Based on that post, we know that all we really have to do is have our plugin return a promise
to Gatsby. There are a a bunch of ways you can do this; wrap the entire body in a promise and return it, write it as an async function, return Promise.all()
, etc.
I like the async / await syntax, so I just made my entire plugin function an async function.
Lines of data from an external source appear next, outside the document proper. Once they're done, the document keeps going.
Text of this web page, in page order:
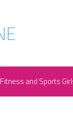
Fitness and Sports
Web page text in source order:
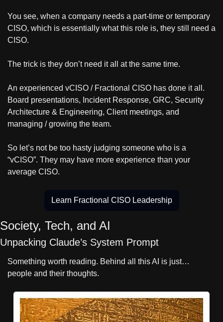
You see, when a company needs a part-time or temporary
CISO, which is essentially what this role is, they still need a
CISO.
The trick is they don’t need it all at the same time.
An experienced vCISO / Fractional CISO has done it all.
Board presentations, Incident Response, GRC, Security
Architecture & Engineering, Client meetings, and
managing / growing the team.
So let’s not be too hasty judging someone who is a
“vCISO”. They may have more experience than your
average CISO.
Learn Fractional CISO Leadership
Society, Tech, and AI
Unpacking Claude’s System Prompt
Something worth reading. Behind all this AI is just…
people and their thoughts.
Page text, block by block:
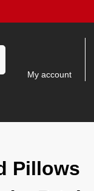
My account
Pillows
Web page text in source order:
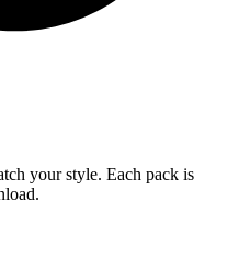
your style. Each pack is
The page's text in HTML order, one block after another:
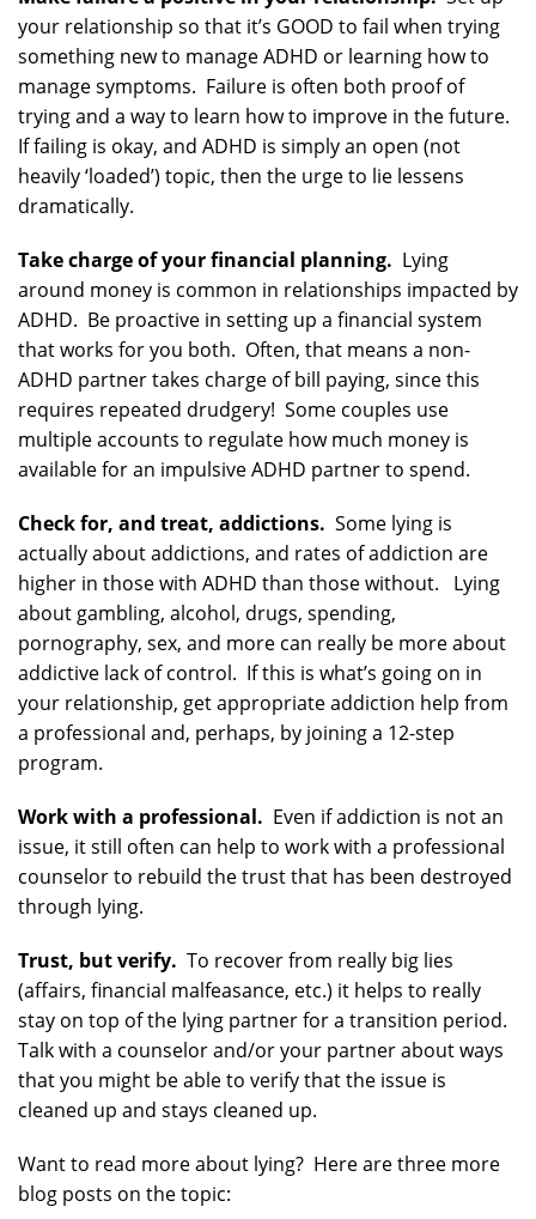
your relationship so that it’s GOOD to fail when trying
something new to manage ADHD or learning how to
manage symptoms. Failure is often both proof of
trying and a way to learn how to improve in the future.
If failing is okay, and ADHD is simply an open (not
heavily ‘loaded’) topic, then the urge to lie lessens
dramatically.
Take charge of your financial planning. Lying
around money is common in relationships impacted by
ADHD. Be proactive in setting up a financial system
that works for you both. Often, that means a non-
ADHD partner takes charge of bill paying, since this
requires repeated drudgery! Some couples use
multiple accounts to regulate how much money is
available for an impulsive ADHD partner to spend.
Check for, and treat, addictions. Some lying is
actually about addictions, and rates of addiction are
higher in those with ADHD than those without. Lying
about gambling, alcohol, drugs, spending,
pornography, sex, and more can really be more about
addictive lack of control. If this is what’s going on in
your relationship, get appropriate addiction help from
a professional and, perhaps, by joining a 12-step
program.
Work with a professional. Even if addiction is not an
issue, it still often can help to work with a professional
counselor to rebuild the trust that has been destroyed
through lying.
Trust, but verify. To recover from really big lies
(affairs, financial malfeasance, etc.) it helps to really
stay on top of the lying partner for a transition period.
Talk with a counselor and/or your partner about ways
that you might be able to verify that the issue is
cleaned up and stays cleaned up.
Want to read more about lying? Here are three more
blog posts on the topic:
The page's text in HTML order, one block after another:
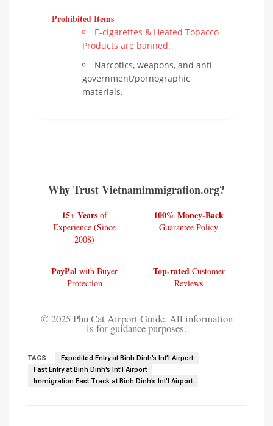
Prohibited Items
E-cigarettes & Heated Tobacco
Products are banned.
Narcotics, weapons, and anti-
government/pornographic
materials.
Why Trust Vietnamimmigration.org?
15+ Years of
Experience (Since
2008)
100% Money-Back
Guarantee Policy
PayPal with Buyer
Protection
Top-rated Customer
Reviews
© 2025 Phu Cat Airport Guide. All information
is for guidance purposes.
TAGS
Expedited Entry at Binh Dinh's Int'l Airport
Fast Entry at Binh Dinh's Int'l Airport
Immigration Fast Track at Binh Dinh's Int'l Airport
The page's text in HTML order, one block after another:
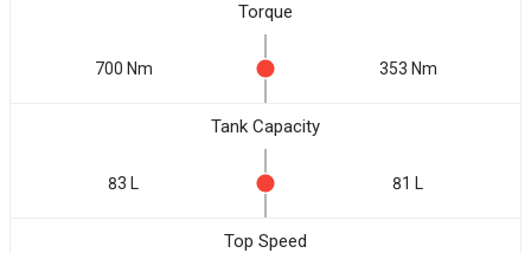
Torque
700 Nm 353 Nm
Tank Capacity
83 L 81 L
Top Speed
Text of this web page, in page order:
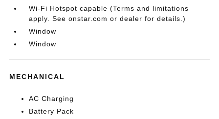
Wi-Fi Hotspot capable (Terms and limitations
apply. See onstar.com or dealer for details.)
Window
Window
MECHANICAL
AC Charging
Battery Pack
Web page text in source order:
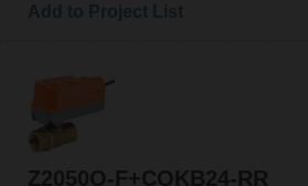
Z2050Q-F+CQKB24-RR
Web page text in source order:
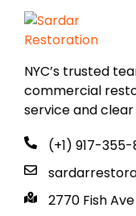
NYC’s trusted
commercial
service and
(+1) 917-
2770 Fish
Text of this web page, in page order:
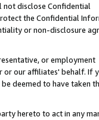
not disclose Confidential
the Confidential
or non-disclosure
or employment
or our affiliates' behalf. If
deemed to have taken
hereto to act in any
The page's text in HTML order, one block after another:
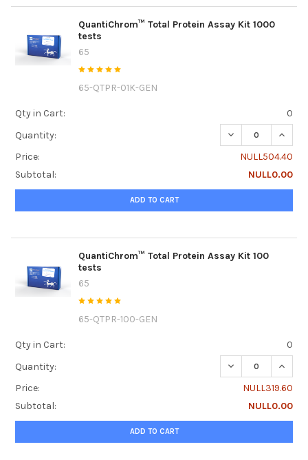
QuantiChrom™ Total Protein Assay Kit 1000
tests
65
65-QTPR-01K-GEN
Qty in Cart:
0
Quantity:
DECREASE
Price:
NULL504.40
Subtotal:
NULL0.00
ADD TO CART
QuantiChrom™ Total Protein Assay Kit 100
tests
65
65-QTPR-100-GEN
Qty in Cart:
0
Quantity:
DECREASE
Price:
NULL319.60
Subtotal:
NULL0.00
ADD TO CART
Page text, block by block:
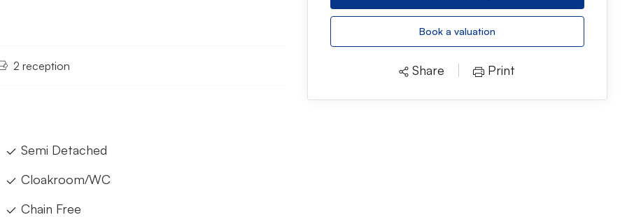
2 reception
Semi Detached
Cloakroom/WC
Chain Free
Book a valuation
Share Print
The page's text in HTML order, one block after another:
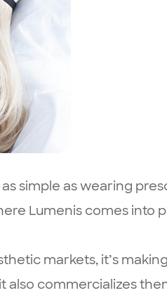
simple as wearing
Lumenis comes into
markets, it’s
also commercializes
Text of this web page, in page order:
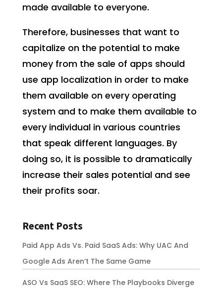
made available to everyone.
Therefore, businesses that want to
capitalize on the potential to make
money from the sale of apps should
use app localization in order to make
them available on every operating
system and to make them available to
every individual in various countries
that speak different languages. By
doing so, it is possible to dramatically
increase their sales potential and see
their profits soar.
Recent Posts
Paid App Ads Vs. Paid SaaS Ads: Why UAC And
Google Ads Aren’t The Same Game
ASO Vs SaaS SEO: Where The Playbooks Diverge
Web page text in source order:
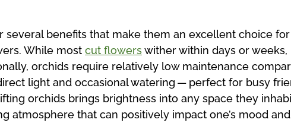
several benefits that make them an excellent choice
While most cut flowerswither within days or
orchids require relatively low maintenance
light and occasional watering — perfect for busy
orchids brings brightness into any space they
atmosphere that can positively impact one’s mood
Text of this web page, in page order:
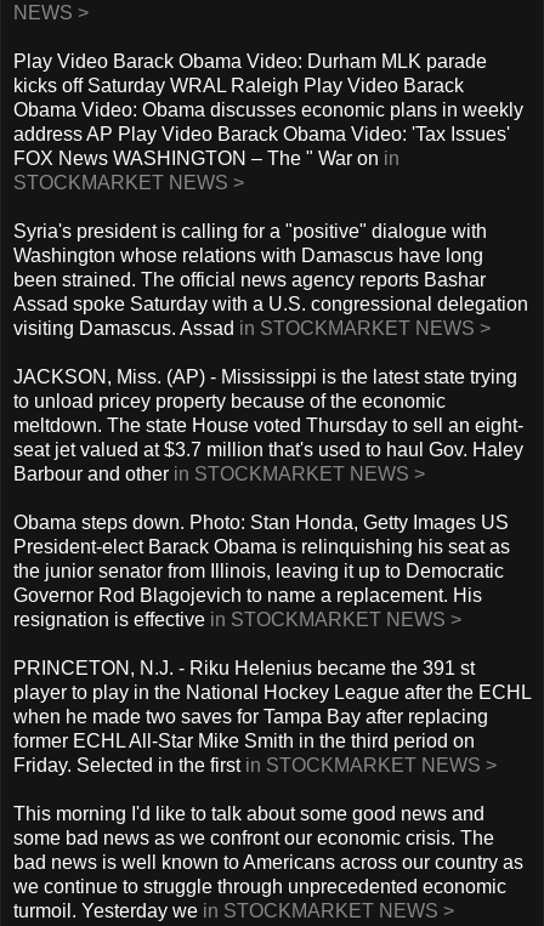
NEWS >
Play Video Barack Obama Video: Durham MLK parade
kicks off Saturday WRAL Raleigh Play Video Barack
Obama Video: Obama discusses economic plans in weekly
address AP Play Video Barack Obama Video: 'Tax Issues'
FOX News WASHINGTON – The " War on in
STOCKMARKET NEWS >
Syria's president is calling for a "positive" dialogue with
Washington whose relations with Damascus have long
been strained. The official news agency reports Bashar
Assad spoke Saturday with a U.S. congressional delegation
visiting Damascus. Assad in STOCKMARKET NEWS >
JACKSON, Miss. (AP) - Mississippi is the latest state trying
to unload pricey property because of the economic
meltdown. The state House voted Thursday to sell an eight-
seat jet valued at $3.7 million that's used to haul Gov. Haley
Barbour and other in STOCKMARKET NEWS >
Obama steps down. Photo: Stan Honda, Getty Images US
President-elect Barack Obama is relinquishing his seat as
the junior senator from Illinois, leaving it up to Democratic
Governor Rod Blagojevich to name a replacement. His
resignation is effective in STOCKMARKET NEWS >
PRINCETON, N.J. - Riku Helenius became the 391 st
player to play in the National Hockey League after the ECHL
when he made two saves for Tampa Bay after replacing
former ECHL All-Star Mike Smith in the third period on
Friday. Selected in the first in STOCKMARKET NEWS >
This morning I'd like to talk about some good news and
some bad news as we confront our economic crisis. The
bad news is well known to Americans across our country as
we continue to struggle through unprecedented economic
turmoil. Yesterday we in STOCKMARKET NEWS >
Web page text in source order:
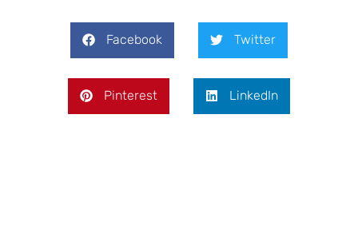
Facebook Twitter
Pinterest LinkedIn
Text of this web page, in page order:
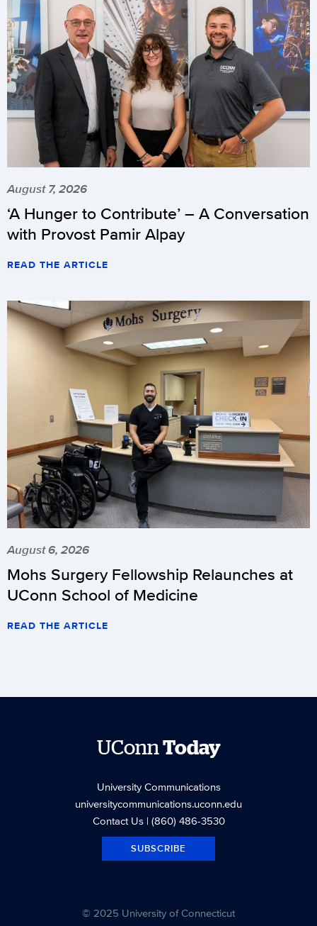
August 7, 2026
‘A Hunger to Contribute’ – A Conversation
with Provost Pamir Alpay
READ THE ARTICLE
August 6, 2026
Mohs Surgery Fellowship Relaunches at
UConn School of Medicine
READ THE ARTICLE
UConnToday
University Communications
universitycommunications.uconn.edu
Contact Us| (860) 486-3530
SUBSCRIBE
© 2025 University of Connecticut
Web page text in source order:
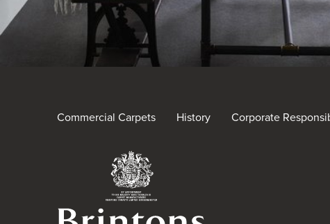
Commercial Carpets History Corporate
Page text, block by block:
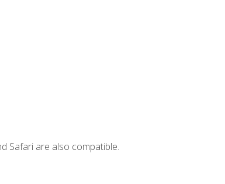
Safari are also compatible.
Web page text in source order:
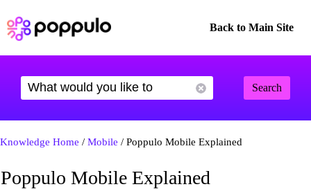
Back to Main Site
Search
Knowledge Home / Mobile / Poppulo Mobile Explained
Poppulo Mobile Explained
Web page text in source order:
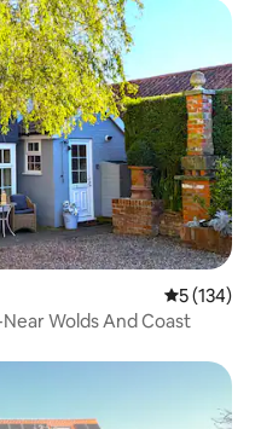
5 out of 5
5 (134)
Wolds And Coast
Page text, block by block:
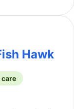
Hawk
care
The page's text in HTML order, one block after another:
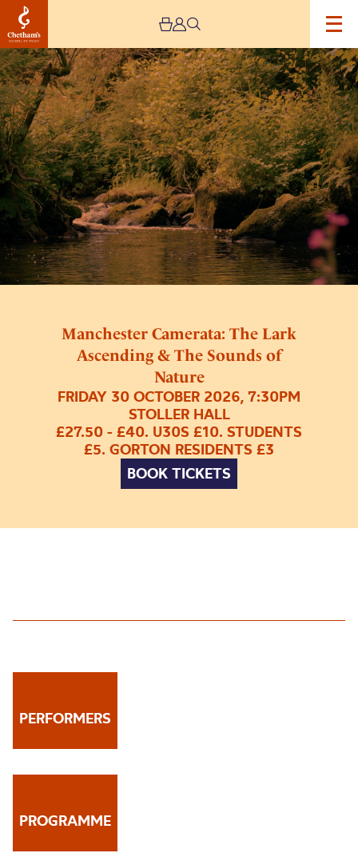
Manchester Camerata: The Lark
Ascending & The Sounds of
Nature
FRIDAY 30 OCTOBER 2026, 7:30PM
STOLLER HALL
£27.50 - £40. U30S £10. STUDENTS
£5. GORTON RESIDENTS £3
BOOK TICKETS
Image
Manchester
Camerata:
The
Lark
Ascending
&
The
Sounds
Nature
PERFORMERS
PROGRAMME
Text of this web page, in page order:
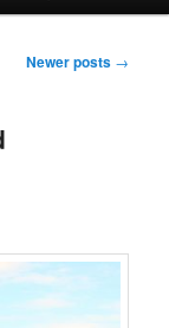
Newer posts →
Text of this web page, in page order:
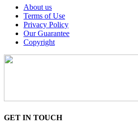
About us
Terms of Use
Privacy Policy
Our Guarantee
Copyright
GET IN TOUCH
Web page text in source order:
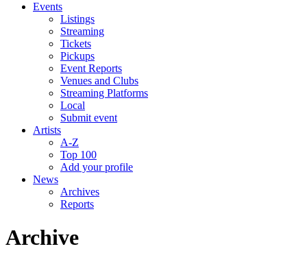
Events
Listings
Streaming
Tickets
Pickups
Event Reports
Venues and Clubs
Streaming Platforms
Local
Submit event
Artists
A-Z
Top 100
Add your profile
News
Archives
Reports
Archive
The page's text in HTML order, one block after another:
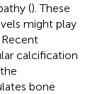
(). These
might play
calcification
bone
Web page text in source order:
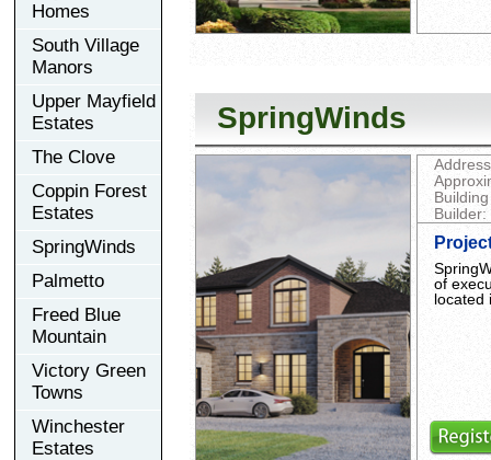
Homes
South Village
Manors
Upper Mayfield
Estates
The Clove
Coppin Forest
Estates
SpringWinds
Palmetto
Freed Blue
Mountain
Victory Green
Towns
Winchester
Estates
SpringWinds
Builder:
of
located
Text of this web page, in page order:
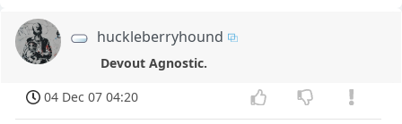
huckleberryhound
Devout Agnostic.
04 Dec 07 04:20
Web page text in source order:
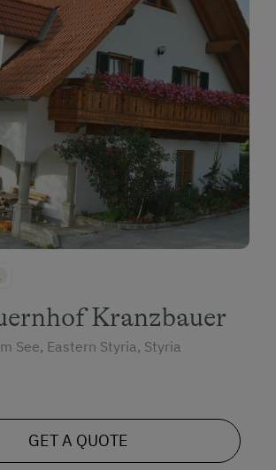
Kranzbauer
See, Eastern Styria, Styria
GET A QUOTE
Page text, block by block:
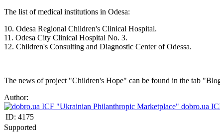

If you are looking for some resources are writing an async plugin, here are some helpful links I've found:
- https://www.huy.dev/2018-05-remark-gatsby-plugin-part-3/
- https://spectrum.chat/unified/remark/async-plugins~e3916709-9c3e-494c-9d8e-af3efbf08e80
- https://spectrum.chat/unified/syntax-tree/is-there-any-way-to-execute-async-work-when-visiting-a-node-in-unist-util-visit~28177826-628e-44e3-ac3e-0ffb53c195c6
- https://swizec.com/blog/buildremark-plugin-supercharge-static-site/swizec/8860
Other Issues:
-
Replacing an AST node in-place
-
According to everything I could find, assigning my new node to the reference to the old one should replace it; however, I could not seem to get this to work
- Replacing it in the
parent.children
array also seemed troublesome - The best working method I found was to leave the reference in place, but override the props with
Object.assign(existingNode, replacementNode)
- Replacing it in the
-
-
Irregular Gatsby types
- Be warned: it can be hard to find up-to-date type definitions for all the internals of Gatsby
- It helps to look through Gatsby's source code, and existing TypeScript plugins
Solution – Final Working Version
After all that fuss and troubleshooting, the final code is actually pretty simple and short:
const visit = require("unist-util-visit");
const unified = require("unified");
const mdStringify = require("remark-stringify");
const plugin = async (args, options) => {
const { createContentDigest, markdownAST, createNodeId } = args;
const markToHtml = args.compiler.generateHTML;
const transformPromises = [];
const wrapMdAstNode = async (node, index, parent, className) => {
let generatedNode = {};
const wrap = htmlContent => {
return {
type: "html",
value: `<div class="${className}">${htmlContent}</div>`,
children: undefined
};
};
// Process
if (node.type === "html") {
generatedNode = wrap(node.value);
} else {
const rawMarkdown = unified()
.use(mdStringify)
.stringify(node);
const dummyNode = {
id: createNodeId(rawMarkdown),
children: [],
parent: null,
fields: {},
internal: {
content: rawMarkdown,
contentDigest: createContentDigest(rawMarkdown),
owner: "gatsby-transformer-remark",
type: "MarkdownRemark"
}
};
const html = await markToHtml(dummyNode);
generatedNode = wrap(html);
}
Object.assign(node, generatedNode);
return node;
};
const commentClassPatt = /^[ ]*<!--\s*ADD_CLASS="([^\r\n>"]*)"\s*-->[ ]*$/;
visit(markdownAST, `html`, (node, index, parent) => {
const commentClassMatch =
typeof node.value === "string" && node.value.match(commentClassPatt);
if (commentClassMatch) {
const className = commentClassMatch[1];
const siblings = parent.children || [];
const nextSibling = siblings[index + 1];
if (nextSibling) {
transformPromises.push(
wrapMdAstNode(nextSibling, index, parent, className)
);
}
}
});
await Promise.all(transformPromises);
return markdownAST;
};
module.exports = plugin;